Principles and Theories of the Economics of Education | The Knowledge Dynasty

Principles and Theories of the Economics of Education

Education is a very essential aspect and should be provided to all students in a country equally. In this respect governments should take initiatives of financing education in order to allow students from poor background to be able to access education. For instance, in the United States of America education is primarily under the responsibility of state and local government. Establishment of schools and colleges, development of curricula and determination of requirements for enrolment as well as graduation is the work of the state government and local communities in the United States of America. This topic is of great importance as it analyzes the historical and theoretical foundations of funding education. Evaluation of sources of revenues and their influence on educational results is also addressed in this study. This study sheds light to educational institutions, local, and state government in matters relating to education in a global perspective. More light is shed on the determination of capital and general expenditures of educational institutions and an analysis of the role of ethics in the process of making the financial decisions for educational institutions.

Historical perspective of financing education

A number of changes have occurred in the education systems of many countries in the whole world, as indicated by Dougherty (2004), particularly in matters relating to financing education. Most striking aspect has been the sharp drop in the public share of funding higher education and the recent interest in financing based on institutional performance. This has resulted in educational institutions particularly higher education to raise their tuition fees, cut costs by outsourcing services to external providers, and aggressively seek private finances. This has impacted the way these educational institutions provide equality of opportunities when enrolling. Currently, education in the United States of America is financed by the state and local governments but this vary drastically among states ranging from approximately 8% in New Hampshire to 74% in New Mexico. On average, states provide 50% of the funds that are required in district schools hence implying that almost a half of education in this country is financed by the state government (Guthrie, 2007).

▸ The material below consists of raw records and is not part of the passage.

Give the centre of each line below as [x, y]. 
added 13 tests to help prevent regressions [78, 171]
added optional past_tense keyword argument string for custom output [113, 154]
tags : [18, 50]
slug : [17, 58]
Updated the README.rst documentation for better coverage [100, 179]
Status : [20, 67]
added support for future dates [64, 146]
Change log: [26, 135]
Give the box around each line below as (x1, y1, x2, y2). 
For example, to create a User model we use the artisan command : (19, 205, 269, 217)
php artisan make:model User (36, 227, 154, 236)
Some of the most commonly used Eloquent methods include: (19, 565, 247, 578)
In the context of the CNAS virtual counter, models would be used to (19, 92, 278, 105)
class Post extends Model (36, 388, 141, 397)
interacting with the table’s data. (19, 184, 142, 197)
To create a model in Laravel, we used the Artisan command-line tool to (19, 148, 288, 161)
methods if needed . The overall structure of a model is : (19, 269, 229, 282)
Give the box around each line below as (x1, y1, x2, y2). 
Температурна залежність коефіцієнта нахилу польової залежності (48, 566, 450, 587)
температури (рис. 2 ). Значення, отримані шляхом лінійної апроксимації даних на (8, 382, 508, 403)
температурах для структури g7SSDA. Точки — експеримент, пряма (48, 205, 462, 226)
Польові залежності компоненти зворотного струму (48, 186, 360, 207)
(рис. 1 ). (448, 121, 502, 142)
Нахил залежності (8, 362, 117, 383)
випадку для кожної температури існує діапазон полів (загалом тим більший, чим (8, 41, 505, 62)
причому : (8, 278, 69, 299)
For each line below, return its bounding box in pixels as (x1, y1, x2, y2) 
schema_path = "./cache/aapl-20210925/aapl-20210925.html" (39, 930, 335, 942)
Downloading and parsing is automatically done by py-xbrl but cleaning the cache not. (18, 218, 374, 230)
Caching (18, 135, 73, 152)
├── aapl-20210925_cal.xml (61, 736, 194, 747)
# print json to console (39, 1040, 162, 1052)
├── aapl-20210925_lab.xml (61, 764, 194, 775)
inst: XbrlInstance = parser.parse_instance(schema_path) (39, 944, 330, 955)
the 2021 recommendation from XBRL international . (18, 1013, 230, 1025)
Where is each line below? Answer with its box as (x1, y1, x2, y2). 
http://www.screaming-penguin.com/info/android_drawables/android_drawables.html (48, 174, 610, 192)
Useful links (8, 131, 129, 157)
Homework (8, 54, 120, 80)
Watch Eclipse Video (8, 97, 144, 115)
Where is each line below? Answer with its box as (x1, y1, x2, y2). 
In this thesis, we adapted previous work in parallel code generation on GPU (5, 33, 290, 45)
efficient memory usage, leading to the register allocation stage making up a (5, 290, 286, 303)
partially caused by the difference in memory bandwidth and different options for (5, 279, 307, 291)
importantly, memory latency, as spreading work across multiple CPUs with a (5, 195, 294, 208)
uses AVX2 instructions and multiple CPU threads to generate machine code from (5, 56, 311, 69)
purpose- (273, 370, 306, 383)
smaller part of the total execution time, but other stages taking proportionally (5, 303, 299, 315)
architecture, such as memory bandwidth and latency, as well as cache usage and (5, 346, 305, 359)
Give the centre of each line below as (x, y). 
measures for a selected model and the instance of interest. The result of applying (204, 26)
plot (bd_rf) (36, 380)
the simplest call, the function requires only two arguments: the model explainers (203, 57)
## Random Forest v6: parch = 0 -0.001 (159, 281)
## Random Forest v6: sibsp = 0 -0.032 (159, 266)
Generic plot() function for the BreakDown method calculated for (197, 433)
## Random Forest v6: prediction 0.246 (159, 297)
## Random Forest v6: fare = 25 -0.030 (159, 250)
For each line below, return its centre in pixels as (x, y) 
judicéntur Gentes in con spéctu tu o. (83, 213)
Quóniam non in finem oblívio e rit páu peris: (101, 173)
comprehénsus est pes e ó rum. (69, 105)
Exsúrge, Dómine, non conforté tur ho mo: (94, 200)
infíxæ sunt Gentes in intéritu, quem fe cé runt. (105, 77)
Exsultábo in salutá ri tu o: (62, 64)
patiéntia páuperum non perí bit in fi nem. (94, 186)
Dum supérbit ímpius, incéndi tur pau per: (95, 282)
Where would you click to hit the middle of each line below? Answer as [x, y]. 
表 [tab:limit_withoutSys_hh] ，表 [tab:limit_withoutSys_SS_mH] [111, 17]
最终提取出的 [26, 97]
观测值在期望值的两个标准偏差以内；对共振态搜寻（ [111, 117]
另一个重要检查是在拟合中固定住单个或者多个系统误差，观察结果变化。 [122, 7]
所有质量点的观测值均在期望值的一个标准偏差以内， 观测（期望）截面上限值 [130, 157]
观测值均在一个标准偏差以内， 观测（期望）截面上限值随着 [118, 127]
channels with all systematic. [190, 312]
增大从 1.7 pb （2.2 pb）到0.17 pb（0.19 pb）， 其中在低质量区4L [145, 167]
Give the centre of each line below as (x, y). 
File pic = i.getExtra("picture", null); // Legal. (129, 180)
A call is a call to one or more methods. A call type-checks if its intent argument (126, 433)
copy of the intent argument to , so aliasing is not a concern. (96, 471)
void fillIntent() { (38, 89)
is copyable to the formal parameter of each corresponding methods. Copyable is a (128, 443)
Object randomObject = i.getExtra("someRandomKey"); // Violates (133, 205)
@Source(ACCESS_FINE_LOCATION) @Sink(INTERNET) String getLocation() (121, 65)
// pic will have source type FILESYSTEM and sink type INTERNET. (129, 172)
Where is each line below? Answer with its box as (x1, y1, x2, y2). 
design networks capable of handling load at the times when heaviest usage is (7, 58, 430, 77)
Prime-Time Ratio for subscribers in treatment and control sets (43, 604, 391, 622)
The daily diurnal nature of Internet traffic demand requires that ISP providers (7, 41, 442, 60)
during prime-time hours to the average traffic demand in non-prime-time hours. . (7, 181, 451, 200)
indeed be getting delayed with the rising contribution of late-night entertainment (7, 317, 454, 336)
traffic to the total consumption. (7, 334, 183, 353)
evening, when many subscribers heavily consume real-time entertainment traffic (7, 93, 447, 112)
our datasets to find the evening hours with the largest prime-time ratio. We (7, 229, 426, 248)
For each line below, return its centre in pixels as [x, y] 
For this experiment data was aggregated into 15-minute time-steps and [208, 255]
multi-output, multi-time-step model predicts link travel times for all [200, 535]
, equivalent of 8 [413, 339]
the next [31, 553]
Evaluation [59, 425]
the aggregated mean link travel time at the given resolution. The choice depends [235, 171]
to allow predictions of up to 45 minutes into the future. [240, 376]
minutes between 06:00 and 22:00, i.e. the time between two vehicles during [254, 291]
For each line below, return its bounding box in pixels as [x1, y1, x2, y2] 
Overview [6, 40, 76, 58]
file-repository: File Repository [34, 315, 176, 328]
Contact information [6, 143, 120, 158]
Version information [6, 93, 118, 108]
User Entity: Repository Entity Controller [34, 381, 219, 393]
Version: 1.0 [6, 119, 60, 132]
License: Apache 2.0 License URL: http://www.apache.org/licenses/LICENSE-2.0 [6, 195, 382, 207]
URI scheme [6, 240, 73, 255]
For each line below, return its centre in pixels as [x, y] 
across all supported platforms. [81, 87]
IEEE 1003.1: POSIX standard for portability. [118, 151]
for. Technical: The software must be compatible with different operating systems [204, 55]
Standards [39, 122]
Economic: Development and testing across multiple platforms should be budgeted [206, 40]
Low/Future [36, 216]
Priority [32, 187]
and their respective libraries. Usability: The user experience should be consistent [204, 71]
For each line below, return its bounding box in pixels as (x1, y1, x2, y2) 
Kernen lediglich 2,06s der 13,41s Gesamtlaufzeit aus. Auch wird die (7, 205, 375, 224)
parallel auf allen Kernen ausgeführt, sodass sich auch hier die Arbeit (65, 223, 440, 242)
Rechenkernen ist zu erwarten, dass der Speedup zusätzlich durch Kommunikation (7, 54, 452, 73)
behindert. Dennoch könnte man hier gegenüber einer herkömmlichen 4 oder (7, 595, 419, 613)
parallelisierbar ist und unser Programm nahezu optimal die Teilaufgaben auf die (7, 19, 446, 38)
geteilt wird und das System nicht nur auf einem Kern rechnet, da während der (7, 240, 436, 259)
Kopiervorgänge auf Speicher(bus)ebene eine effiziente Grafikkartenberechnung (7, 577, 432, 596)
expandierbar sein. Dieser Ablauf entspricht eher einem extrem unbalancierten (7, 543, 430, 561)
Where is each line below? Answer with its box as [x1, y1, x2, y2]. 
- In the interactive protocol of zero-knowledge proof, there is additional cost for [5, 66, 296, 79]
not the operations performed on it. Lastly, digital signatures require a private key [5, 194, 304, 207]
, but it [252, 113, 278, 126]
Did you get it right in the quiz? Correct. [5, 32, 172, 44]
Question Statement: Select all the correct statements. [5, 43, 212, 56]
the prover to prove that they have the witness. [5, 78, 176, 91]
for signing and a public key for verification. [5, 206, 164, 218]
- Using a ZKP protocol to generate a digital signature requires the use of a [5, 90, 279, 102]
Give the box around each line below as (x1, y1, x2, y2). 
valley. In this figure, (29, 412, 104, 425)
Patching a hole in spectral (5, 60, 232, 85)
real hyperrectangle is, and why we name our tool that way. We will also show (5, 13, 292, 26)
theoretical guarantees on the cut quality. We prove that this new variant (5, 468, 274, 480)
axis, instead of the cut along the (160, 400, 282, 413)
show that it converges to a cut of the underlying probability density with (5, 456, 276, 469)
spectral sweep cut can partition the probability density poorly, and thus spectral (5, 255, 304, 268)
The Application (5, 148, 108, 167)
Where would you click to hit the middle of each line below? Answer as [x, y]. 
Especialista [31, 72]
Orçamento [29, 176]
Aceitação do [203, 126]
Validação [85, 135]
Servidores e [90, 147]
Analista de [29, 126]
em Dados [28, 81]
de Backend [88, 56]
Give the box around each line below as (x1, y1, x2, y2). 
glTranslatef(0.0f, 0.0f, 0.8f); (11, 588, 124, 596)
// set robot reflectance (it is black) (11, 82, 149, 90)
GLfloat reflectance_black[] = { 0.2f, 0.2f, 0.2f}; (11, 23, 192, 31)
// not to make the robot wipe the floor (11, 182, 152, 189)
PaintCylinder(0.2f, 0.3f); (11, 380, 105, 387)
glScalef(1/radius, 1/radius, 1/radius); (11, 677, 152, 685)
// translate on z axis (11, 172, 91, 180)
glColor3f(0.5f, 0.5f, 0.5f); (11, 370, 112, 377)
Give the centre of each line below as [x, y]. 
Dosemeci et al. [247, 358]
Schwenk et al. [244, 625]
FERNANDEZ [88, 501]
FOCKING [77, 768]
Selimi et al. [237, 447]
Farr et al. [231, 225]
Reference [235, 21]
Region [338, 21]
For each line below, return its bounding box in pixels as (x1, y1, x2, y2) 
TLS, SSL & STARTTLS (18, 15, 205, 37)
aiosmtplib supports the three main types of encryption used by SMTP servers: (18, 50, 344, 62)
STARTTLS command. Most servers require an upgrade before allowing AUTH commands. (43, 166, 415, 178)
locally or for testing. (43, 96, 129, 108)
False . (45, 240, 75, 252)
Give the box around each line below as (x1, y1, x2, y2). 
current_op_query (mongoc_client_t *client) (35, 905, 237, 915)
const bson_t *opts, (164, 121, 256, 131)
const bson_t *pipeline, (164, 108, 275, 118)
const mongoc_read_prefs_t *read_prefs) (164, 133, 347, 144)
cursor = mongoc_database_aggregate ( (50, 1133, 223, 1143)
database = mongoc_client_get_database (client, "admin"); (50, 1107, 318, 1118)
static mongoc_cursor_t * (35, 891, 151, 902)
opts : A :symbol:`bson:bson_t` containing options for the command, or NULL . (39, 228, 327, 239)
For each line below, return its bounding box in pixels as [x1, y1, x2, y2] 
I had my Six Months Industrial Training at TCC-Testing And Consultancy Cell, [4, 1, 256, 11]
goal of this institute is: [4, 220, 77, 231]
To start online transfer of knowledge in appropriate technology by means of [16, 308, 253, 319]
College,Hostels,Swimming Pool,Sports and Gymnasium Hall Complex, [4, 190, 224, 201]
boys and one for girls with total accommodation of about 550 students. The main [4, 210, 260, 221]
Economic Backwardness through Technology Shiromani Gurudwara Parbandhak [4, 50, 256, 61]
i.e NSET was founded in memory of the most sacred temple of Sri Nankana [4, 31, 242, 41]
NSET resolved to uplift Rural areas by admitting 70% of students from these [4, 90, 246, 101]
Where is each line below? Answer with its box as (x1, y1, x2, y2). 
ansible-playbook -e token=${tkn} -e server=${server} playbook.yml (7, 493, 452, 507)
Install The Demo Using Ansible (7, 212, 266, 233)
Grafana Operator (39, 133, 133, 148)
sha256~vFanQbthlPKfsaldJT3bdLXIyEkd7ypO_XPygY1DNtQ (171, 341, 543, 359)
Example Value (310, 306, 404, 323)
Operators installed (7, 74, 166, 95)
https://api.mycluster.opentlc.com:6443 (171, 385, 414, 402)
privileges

Despite the fact that the state government funds education in many countries of the world, there are some people who study in private schools and hence they provide their own funding. This shows that the rationale of state funding is to equalize the whole process in the pursuit of making sure that students from all social classes are in a position to assess education (National Center on Education and the Economy, 2008).

Back in the year 1789, Thomas Jefferson was for the idea of free public education that was deemed imperative for the new democracy to grow and thrive. Despite the fact that Jefferson pushed very hard for free public education, he never witnessed government- funded public education during his time. This implies that in the olden days, the concept of government funded education was unheard off in the United States of America. According to National Center on Education and the Economy (2008), there is need for government budgeting for public education in order to bring about equality in school enrolment. This is because some educational institutions particularly the higher education discriminate upon the poor students as they are unable to pay for their tuition fees adequately. Today, as put forward by Wong (1999), parents in the United States of America expect their children to be provided with free education.

 

Sources of revenue and their influence of education outcome

Equity in education funding is generally defined as the aspect of equal per student expenditure in all school districts. Differences in expenditures among different school districts are typically brought about by a function of local tax rates and revenues. According to Dougherty (2004), it is very interesting, inspiring, rewarding, and exciting experience when studying in most of the developed countries but it may be very difficult to fund ones education. The concept of the state government partly paying education has resulted in parents and students paying a higher proportion of the cost of education as compared to other countries (Wong, 1999). Among the groups that are adversely affected by the increasing cost of education are the international students as they are not covered by any government grant. It would be cheap if the local government at district level was in charge of funding education as they are far much aware of the conditions of students in these schools. This is so because, as stated by Dougherty (2004), the local community is aware of the earning levels of parents in a certain district and hence they are better positioned in determining how these schools should be funded.

Challenges facing the concept of financing education

The concept of funding public schools has been challenged heavily in the courts throughout the past 40 years. In this case, the main issue is how equal funding of public education is carried out in the process of providing equal education to all students. These adequacy issues are centered to the academic standards and assessments. This is because some public schools are funded on the basis of how students perform at school. Poor students may perform lower than affluent ones because they do not have adequate learning resources.